Illusionsmalerei als Staubschutz

Wird derzeit innen komplett renoviert: St. Johannis. Foto: Christoph Mischke

Etwas schwierig ist es, derzeit ein Kirchenexponat in St. Johannis zu finden, steckt die Innenstadtkirche doch gerade mitten in der kompletten Renovierung ihres Inneren. Pastor Gerhard Schridde macht kurzerhand aus der Not eine Tugend und stellt mir die Staubschutzwand vor, die den bereits fertiggestellten Altarraum vom Hauptschiff trennt. „Die Handwerker sind nämlich in diesen Wochen dabei, die Gewölbe zu reinigen“, berichtet mir der Pastor vom derzeitigen Stand der Arbeiten. Bei der Staubschutzwand handelt es sich allerdings nicht um eine der bauüblichen grauen Planen, die man häufig vor Gerüstwänden gespannt sieht.

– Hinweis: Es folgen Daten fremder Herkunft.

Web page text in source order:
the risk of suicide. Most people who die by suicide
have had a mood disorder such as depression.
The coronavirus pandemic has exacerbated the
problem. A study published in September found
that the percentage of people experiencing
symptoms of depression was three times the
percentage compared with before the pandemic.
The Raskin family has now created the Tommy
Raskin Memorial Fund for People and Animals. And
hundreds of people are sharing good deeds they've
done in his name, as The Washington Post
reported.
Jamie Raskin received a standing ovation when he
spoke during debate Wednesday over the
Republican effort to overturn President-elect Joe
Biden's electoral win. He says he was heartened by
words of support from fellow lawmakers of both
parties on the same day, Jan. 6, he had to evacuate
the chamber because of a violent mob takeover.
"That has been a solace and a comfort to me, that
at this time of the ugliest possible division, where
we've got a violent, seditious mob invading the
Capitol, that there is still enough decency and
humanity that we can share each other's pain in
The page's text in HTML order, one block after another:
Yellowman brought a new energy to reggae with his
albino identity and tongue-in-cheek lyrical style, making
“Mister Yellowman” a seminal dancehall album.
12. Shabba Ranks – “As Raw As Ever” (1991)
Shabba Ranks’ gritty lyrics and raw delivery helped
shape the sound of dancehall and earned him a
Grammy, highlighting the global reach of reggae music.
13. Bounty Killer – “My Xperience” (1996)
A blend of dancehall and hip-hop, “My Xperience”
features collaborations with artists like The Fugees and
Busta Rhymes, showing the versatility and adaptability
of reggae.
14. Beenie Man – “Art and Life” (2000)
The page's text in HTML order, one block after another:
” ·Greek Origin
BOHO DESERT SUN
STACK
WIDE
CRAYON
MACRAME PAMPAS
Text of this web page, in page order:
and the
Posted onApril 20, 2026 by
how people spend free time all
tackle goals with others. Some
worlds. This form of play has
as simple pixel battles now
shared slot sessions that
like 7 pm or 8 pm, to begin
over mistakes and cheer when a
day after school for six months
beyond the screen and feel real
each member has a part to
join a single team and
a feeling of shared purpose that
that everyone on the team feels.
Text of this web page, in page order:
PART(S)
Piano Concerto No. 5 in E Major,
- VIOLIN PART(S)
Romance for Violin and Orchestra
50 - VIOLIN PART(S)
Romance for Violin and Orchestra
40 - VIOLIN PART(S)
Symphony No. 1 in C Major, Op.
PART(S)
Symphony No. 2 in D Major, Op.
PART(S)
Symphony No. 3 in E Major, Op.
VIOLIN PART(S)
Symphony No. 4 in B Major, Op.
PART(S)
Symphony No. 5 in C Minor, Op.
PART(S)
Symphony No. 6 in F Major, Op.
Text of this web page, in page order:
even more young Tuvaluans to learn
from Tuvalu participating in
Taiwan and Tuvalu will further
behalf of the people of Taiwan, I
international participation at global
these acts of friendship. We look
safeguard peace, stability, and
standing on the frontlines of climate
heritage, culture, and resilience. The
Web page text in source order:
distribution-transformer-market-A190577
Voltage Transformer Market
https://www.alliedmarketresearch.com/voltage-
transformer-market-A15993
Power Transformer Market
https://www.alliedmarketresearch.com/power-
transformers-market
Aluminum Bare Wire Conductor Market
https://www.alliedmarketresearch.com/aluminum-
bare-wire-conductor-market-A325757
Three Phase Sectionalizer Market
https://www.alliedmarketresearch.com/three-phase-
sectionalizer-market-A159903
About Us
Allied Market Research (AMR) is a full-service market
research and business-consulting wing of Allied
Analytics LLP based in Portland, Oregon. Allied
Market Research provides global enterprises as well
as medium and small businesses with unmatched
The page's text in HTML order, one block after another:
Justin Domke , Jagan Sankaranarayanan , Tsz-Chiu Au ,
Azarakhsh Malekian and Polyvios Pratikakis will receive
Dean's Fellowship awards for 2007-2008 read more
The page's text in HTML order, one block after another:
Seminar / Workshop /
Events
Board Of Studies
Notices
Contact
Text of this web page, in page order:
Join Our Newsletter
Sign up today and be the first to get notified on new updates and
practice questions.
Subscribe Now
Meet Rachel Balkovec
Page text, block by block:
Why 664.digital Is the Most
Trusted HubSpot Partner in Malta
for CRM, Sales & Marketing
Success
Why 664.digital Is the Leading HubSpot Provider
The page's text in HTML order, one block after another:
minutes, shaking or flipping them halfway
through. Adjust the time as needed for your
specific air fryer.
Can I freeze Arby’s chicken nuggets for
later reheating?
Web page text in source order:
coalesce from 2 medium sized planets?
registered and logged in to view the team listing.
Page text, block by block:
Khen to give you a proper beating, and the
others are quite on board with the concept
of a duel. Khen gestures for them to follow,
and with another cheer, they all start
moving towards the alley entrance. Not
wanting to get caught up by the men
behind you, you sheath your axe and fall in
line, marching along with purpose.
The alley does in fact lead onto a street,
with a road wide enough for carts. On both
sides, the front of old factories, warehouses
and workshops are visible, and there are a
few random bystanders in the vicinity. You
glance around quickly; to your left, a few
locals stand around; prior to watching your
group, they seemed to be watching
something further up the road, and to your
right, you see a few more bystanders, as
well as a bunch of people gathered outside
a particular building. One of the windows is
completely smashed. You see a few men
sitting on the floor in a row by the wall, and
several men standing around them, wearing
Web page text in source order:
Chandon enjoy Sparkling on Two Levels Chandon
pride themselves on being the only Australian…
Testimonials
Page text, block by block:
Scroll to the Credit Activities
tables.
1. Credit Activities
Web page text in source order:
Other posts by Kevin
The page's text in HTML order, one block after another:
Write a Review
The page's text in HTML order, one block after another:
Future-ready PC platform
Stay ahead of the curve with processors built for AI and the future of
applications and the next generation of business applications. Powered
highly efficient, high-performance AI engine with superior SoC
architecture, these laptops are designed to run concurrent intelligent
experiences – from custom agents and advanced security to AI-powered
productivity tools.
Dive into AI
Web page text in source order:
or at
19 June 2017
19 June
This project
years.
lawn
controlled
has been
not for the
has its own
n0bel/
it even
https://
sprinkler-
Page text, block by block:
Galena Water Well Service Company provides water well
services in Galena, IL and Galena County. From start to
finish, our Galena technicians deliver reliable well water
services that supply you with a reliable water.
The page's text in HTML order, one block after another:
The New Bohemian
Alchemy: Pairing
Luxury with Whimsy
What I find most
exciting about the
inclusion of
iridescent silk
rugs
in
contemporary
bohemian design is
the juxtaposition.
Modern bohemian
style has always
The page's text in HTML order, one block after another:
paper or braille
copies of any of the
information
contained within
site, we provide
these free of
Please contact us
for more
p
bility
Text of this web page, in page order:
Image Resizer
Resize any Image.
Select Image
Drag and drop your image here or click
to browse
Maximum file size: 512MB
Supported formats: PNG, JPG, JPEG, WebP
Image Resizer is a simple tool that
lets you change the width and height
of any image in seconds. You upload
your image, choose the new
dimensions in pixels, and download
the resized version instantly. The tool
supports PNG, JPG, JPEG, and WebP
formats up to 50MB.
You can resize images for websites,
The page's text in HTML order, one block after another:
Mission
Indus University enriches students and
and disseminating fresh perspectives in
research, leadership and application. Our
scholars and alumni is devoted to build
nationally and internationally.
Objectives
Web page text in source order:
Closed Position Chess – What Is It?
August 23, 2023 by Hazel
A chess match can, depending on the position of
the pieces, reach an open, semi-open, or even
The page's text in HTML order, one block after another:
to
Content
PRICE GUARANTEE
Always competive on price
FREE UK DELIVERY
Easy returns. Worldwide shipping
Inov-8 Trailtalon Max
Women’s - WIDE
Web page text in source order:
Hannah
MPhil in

Nein, diese Wand ist ein Bild, eine deckenhohe Illusionsmalerei, die den Innenraum so zeigt, wie er später entstehen wird – samt neuem Gestühl und neuer Beleuchtung.

Wo endet die Wirklichkeit

Blick in die Zukunft: Großposter im Hauptschiff als Staubschutzwand. Foto: privat

„Die Scheinarchitektur verblüfft durch ihren Realismus und sie zwingt den Betrachter zu genauem Hinsehen“, befand Landessuperintendent Eckhard Gorka, der den Umbau von Beginn an unterstützt hat, anlässlich eines Besuchs. „Wo endet die Wirklichkeit, wo beginnt die Illusion?“ In der Tat, das Großposter, dass von der Göttinger Firma Klartext produziert wurde, beeindruckt auch mich in seiner Realitätsnähe und Detailtreue. Die überdimensionale Architektenskizze ist wirklich mehr als einen Blick wert. Zumal der Kirchenbetrieb, wenn auch etwas eingeschränkt, weitergeht. „Wir wollen natürlich weiterhin präsent sein“, sagt Pastor Schridde, „und wir feiern unsere regelmäßigen Gottesdienste und Andachten vorübergehend im fertiggestellten Altarraum, der Platz für 100 Personen bietet.